__Task description__. From the records below, output exactly the lines running from the line containing "the first time since the venue closed." through the line containing "entry-level trim, it", and no others.

__Given entries__.
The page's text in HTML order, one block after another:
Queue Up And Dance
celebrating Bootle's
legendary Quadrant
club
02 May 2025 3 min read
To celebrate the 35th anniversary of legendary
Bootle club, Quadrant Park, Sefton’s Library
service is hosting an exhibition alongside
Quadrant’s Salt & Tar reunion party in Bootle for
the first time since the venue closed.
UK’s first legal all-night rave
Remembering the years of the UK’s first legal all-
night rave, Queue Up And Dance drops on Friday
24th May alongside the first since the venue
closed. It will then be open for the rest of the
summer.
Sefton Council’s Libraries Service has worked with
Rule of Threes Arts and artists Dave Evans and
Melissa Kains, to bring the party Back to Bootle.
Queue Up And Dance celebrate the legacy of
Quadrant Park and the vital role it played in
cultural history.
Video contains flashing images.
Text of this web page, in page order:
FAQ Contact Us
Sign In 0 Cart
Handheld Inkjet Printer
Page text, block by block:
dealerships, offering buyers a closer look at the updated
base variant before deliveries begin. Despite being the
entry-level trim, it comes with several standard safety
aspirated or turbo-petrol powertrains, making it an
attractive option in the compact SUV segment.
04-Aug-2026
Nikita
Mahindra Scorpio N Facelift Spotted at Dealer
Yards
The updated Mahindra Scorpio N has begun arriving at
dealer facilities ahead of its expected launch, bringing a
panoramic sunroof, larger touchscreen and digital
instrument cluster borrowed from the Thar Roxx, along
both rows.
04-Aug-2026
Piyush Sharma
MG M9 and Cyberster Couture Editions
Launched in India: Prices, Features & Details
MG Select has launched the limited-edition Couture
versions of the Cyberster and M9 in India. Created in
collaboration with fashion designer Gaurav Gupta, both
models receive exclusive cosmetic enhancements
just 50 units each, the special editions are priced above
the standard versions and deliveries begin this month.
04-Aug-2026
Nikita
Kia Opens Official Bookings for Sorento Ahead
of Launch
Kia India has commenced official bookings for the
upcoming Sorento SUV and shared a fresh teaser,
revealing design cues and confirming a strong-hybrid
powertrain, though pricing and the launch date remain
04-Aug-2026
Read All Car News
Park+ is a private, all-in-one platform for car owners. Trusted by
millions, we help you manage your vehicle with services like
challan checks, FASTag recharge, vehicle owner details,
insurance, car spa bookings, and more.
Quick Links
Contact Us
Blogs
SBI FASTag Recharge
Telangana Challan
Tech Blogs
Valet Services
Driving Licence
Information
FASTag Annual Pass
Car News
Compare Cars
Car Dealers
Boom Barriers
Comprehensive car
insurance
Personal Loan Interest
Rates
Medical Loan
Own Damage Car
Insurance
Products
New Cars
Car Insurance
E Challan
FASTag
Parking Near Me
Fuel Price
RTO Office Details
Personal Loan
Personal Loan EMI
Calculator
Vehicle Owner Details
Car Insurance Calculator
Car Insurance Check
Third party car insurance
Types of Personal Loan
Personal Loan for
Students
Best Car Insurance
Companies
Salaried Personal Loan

__Solution to the exercise__.
the first time since the venue closed.
UK’s first legal all-night rave
Remembering the years of the UK’s first legal all-
night rave, Queue Up And Dance drops on Friday
24th May alongside the first since the venue
closed. It will then be open for the rest of the
summer.
Sefton Council’s Libraries Service has worked with
Rule of Threes Arts and artists Dave Evans and
Melissa Kains, to bring the party Back to Bootle.
Queue Up And Dance celebrate the legacy of
Quadrant Park and the vital role it played in
cultural history.
Video contains flashing images.
Text of this web page, in page order:
FAQ Contact Us
Sign In 0 Cart
Handheld Inkjet Printer
Page text, block by block:
dealerships, offering buyers a closer look at the updated
base variant before deliveries begin. Despite being the
entry-level trim, it comes with several standard safety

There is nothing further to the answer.